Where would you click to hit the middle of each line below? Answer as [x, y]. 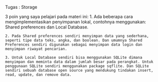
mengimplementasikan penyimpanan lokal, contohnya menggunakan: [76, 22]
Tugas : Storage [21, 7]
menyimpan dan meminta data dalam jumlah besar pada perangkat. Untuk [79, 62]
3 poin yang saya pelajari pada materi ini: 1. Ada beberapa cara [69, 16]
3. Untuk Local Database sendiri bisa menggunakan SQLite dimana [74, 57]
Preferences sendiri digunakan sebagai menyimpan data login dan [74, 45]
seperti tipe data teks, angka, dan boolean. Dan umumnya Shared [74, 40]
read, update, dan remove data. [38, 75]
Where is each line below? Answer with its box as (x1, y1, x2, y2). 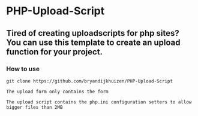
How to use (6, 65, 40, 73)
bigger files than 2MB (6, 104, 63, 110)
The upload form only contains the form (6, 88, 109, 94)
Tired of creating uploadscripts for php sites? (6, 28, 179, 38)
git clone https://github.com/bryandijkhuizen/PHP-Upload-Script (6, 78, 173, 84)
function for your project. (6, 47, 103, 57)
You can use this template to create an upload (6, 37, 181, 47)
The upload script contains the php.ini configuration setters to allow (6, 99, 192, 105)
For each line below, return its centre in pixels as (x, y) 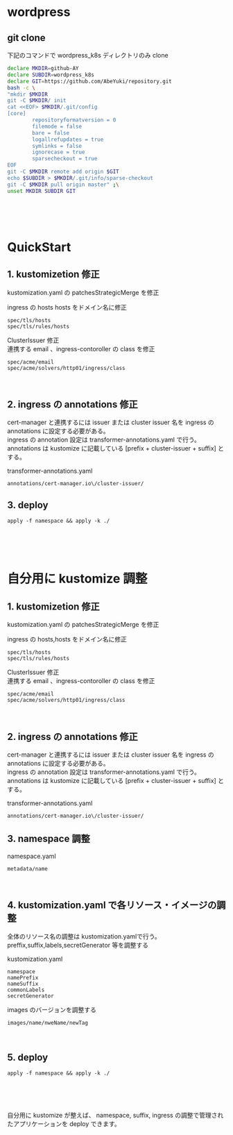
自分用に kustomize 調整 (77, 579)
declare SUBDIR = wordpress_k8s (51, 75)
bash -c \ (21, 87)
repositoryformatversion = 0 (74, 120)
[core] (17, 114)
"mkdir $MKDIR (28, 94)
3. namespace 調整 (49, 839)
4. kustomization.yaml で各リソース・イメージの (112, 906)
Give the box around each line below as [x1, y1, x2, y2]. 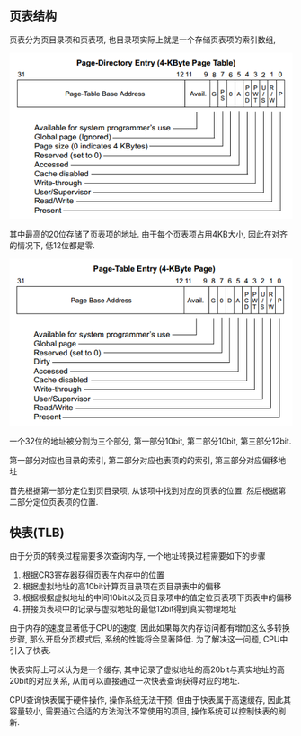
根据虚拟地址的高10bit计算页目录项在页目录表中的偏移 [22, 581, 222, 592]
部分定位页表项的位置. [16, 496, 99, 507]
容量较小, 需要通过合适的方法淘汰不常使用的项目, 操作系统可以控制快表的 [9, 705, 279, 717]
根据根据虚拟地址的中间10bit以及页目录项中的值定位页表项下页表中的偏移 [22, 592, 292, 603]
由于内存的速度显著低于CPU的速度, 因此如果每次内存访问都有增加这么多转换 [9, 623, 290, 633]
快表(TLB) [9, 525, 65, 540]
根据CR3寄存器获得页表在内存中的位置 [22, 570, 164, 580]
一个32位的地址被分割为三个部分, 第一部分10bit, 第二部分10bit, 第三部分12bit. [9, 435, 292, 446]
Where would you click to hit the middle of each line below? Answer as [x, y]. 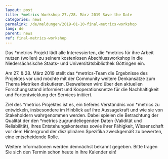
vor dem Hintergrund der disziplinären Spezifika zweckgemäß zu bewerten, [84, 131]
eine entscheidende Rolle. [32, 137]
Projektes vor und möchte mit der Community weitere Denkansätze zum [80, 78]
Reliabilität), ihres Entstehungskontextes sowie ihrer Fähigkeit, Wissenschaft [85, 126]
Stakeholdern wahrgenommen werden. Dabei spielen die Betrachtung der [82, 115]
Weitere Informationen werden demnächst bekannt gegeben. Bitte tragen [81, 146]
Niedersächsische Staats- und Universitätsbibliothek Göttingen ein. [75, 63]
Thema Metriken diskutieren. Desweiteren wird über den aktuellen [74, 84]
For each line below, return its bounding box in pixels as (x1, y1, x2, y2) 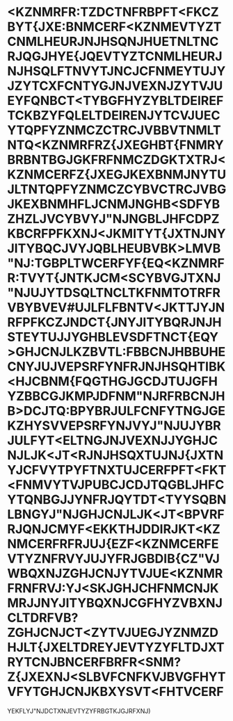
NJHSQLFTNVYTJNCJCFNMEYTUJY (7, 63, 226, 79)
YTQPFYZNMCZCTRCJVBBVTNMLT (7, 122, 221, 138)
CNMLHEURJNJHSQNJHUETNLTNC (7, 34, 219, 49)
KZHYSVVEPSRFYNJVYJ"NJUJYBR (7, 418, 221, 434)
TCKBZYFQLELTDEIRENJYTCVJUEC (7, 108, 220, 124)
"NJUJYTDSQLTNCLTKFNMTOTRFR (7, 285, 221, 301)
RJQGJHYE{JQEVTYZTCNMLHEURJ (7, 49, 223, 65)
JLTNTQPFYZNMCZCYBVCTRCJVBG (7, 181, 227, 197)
● ● ● ● ●
WORK TO COMPLETE >>
In the records above, find each line with the word "contains" and copy it.

WRITTEN SOLUTION >>
The upload form only contains the form (6, 88, 109, 94)
The upload script contains the php.ini configuration setters to allow (6, 99, 192, 105)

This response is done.